== The problem ==
Copy the lines below exactly, starting at the one with "Page text, block" and ending at the one with "The page's text", and leave out any picture.

== Supplied information ==
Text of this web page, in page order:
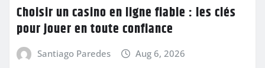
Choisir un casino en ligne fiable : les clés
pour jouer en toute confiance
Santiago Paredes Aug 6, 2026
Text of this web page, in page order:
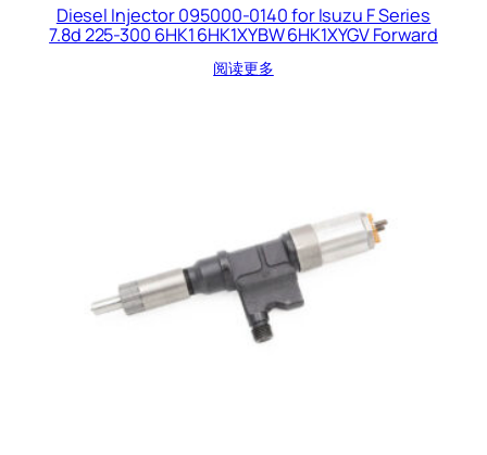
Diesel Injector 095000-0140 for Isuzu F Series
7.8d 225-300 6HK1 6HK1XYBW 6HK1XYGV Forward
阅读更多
...
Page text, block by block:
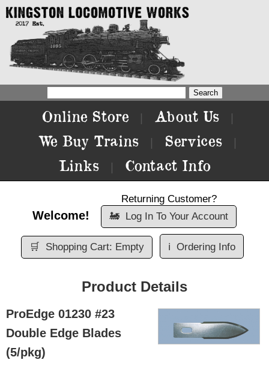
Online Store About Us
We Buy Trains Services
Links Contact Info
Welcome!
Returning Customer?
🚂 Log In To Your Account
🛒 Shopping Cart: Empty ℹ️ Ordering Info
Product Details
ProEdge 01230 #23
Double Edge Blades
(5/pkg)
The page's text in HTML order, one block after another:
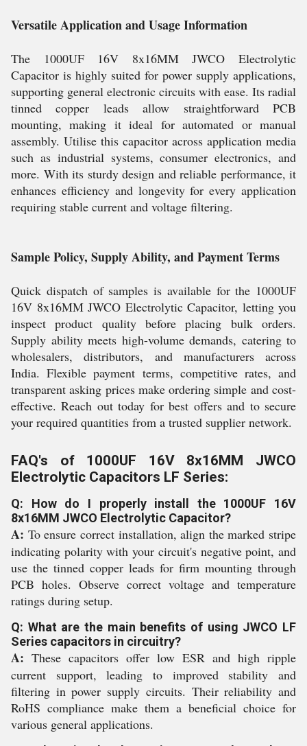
...
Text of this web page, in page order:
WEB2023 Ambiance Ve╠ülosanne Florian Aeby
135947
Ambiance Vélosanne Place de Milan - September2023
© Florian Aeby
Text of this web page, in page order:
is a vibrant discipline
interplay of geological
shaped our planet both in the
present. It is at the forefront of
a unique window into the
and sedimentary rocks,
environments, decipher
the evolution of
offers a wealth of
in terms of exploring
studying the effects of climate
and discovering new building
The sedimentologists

== Written response ==
Page text, block by block:
Online Store About Us
We Buy Trains Services
Links Contact Info
Welcome!
Returning Customer?
🚂 Log In To Your Account
🛒 Shopping Cart: Empty ℹ️ Ordering Info
Product Details
ProEdge 01230 #23
Double Edge Blades
(5/pkg)
The page's text in HTML order, one block after another:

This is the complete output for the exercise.